Он уже дошел до этих слов, бумага вся была исписана, и тут на него нахлынули воспоминания: вечера за фортепьяно, и та песня, шедевр любви, в котором столь многие нашли выражение для своих драгоценнейших чувств. «Однажды, о чудо!» — приписал он. Этого было достаточно. Он знал, что в сердце его любимой вспыхнут все слова в сопровождении прекрасных образов и мелодии — о том, как всю жизнь ее имя будет звучать в его ушах, ее имя будет повсюду повторяться в звуках природы, а когда придет смерть и душа его отлетит, память о ней будет еще долго трепетать в его мертвом теле.

Однажды, о чудо! Однажды из пепла моего сердца

Вырос цветок…

Геррик с капитаном закончили почти одновременно. Оба задыхались. Глаза их встретились, и оба отвернулись, заклеивая конверты.

— Что-то длинно вышло, — сказал капитан грубовато. — Сперва не получалось, а потом как прорвало.

— У меня то же самое, — отозвался Геррик. — Стоило начать, и, кажется, мне не хватило бы и целой стопки. Но это было бы в самый раз для всех тех хороших слов, которые мне хотелось написать.

Они не кончили еще надписывать адреса, когда небрежной походкой подошел клерк, ухмыляясь и помахивая конвертом, как человек, который очень доволен собой. Он заглянул Геррику через плечо.

— Это что? — спросил он. — Да вы вовсе не домой пишете.

— Нет, все-таки домой, — возразил Геррик, — она живет у моего отца. А-а, я понял, что вы имеете в виду, — добавил он. — Мое настоящее имя Геррик. Я такой же Хэй, как и вы, смею думать.

— Ловко забили шар! — клерк расхохотался. — Меня звать Хьюиш, ежели хотите знать. На островах у всех имена выдуманные. Ставлю пять против трех, что у нашего капитана тоже не свое.

— Угадали, — ответил капитан. — Своего я не выговаривал с того дня, как вырвал заглавную страницу из Боудича и забросил его к черту в океан. Но вам, ребятки, я скажу: меня зовут Джон Дэвис. Я Дэвис с «Морского скитальца».

— Быть не может! — вставил Хьюиш. — А что это был за корабль? Пират или работорговец?

— Это был самый быстроходный барк, когда-либо выходивший из Портленда, штат Мэн, — ответил капитан, — а потерял я его так, что с таким же успехом мог сам провертеть сверлом дыру у него в борту.

— Так вы его потеряли? — протянул клерк. — Надо думать, он был застрахован?
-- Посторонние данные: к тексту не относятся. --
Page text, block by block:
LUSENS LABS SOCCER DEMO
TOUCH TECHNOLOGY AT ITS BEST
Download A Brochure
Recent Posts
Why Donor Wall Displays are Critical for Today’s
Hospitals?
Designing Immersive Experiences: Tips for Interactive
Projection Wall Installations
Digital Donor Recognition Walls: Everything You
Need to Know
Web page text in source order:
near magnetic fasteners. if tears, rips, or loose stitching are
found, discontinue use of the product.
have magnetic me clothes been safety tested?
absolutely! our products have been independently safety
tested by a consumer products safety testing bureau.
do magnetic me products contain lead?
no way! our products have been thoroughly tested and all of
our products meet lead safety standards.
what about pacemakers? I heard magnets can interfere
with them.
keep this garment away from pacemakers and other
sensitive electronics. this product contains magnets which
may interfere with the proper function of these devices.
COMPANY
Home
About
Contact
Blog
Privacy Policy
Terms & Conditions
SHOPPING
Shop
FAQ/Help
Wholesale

Не получив ответа на свою шутку, Хьюиш, все еще распираемый желанием поговорить, перескочил на другой предмет.

— Очень мне охота прочесть вам мое письмо, — начал он. — У меня недурно получается, когда я в ударе, а я придумал первоклассную шутку. Я с ней познакомился в Нордэмптоне, она служила в баре: такая свеженькая миленькая штучка, бездна шику. Мы с ней спелись, точно актеры в театре. Я на эту девчонку потратил, наверное, не меньше пяти фунтов. Ну вот, я вспомнил ее имя, написал ей и нарассказал, будто я разбогател, женился на королеве Островов и живу в прекрасном дворце. Наврал с три короба! Я вам прочту кусочек про то, как я в цилиндре открывал парламент у черномазых. Обхохочетесь!

Капитан вскочил.

— Вот что ты сделал с бумагой? Стоило мне ее для тебя клянчить!

Вероятно, счастье для Хьюиша (которое в конце концов обернулось несчастьем для всех), что как раз в эту минуту на него напал обычный изнуряющий приступ кашля, — в противном случае товарищи покинули бы его — так велико было их негодование. Когда приступ миновал, клерк подобрал свое письмо, упавшее на землю, и разорвал на клочки.
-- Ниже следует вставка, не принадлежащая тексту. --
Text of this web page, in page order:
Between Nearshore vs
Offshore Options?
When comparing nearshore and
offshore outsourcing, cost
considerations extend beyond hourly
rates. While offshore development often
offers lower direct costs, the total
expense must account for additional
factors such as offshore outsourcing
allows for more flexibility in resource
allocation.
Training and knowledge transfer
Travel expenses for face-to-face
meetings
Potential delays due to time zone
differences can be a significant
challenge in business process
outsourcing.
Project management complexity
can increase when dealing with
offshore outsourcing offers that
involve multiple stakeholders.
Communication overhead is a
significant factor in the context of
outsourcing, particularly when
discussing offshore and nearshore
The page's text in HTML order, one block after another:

— Довольно с вас? — угрюмо спросил он.

— Не будем больше об этом говорить, — ответил Дэвис.

Глава 3

Старая тюрьма. Судьба у дверей

Бывшая тюрьма, где так долго укрывались трое бездомных, представляет собой низкое прямоугольное здание с внутренним двором на углу тенистой западной улочки, по дороге к британскому консульству. Двор, поросший травой, усеян всяческими обломками, обрывками, остатками и носит следы пребывания бродяг. На двор выходят не то шесть, не то семь камер; двери, за которыми в свое время томились мятежные китоловы, теперь валяются тут же, на траве. Камеры не сохранили от своего прежнего назначения ничего, кроме ржавых прутьев на окнах.

Пол в одной из камер был слегка подметен; ведро с водой (последняя собственность, оставшаяся у троих отщепенцев) стояло на полу у двери, подле него — половина кокосового ореха вместо ковша; на драных остатках матраса спал Хьюиш — на спине, с открытым ртом и с лицом, как у мертвеца. Зной тропического дня, зелень освещенной солнцем листвы заглядывали в этот темный угол сквозь дверь и окно.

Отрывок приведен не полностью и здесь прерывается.